What is needed -
A full, exact copy of the records below is the required answer.

-------- Given records --------

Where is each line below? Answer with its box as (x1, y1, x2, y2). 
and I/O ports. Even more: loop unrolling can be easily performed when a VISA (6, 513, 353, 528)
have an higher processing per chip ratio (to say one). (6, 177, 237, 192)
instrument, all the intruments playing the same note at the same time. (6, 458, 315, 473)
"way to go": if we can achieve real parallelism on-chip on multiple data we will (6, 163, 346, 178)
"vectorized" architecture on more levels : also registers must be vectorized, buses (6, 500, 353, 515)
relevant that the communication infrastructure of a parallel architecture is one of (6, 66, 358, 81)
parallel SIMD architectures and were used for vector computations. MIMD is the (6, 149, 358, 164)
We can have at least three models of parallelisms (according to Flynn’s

--------

Solution to this task -
Where is each line below? Answer with its box as (x1, y1, x2, y2). 
and I/O ports. Even more: loop unrolling can be easily performed when a VISA (6, 513, 353, 528)
have an higher processing per chip ratio (to say one). (6, 177, 237, 192)
instrument, all the intruments playing the same note at the same time. (6, 458, 315, 473)
"way to go": if we can achieve real parallelism on-chip on multiple data we will (6, 163, 346, 178)
"vectorized" architecture on more levels : also registers must be vectorized, buses (6, 500, 353, 515)
relevant that the communication infrastructure of a parallel architecture is one of (6, 66, 358, 81)
parallel SIMD architectures and were used for vector computations. MIMD is the (6, 149, 358, 164)
We can have at least three models of parallelisms (according to Flynn’s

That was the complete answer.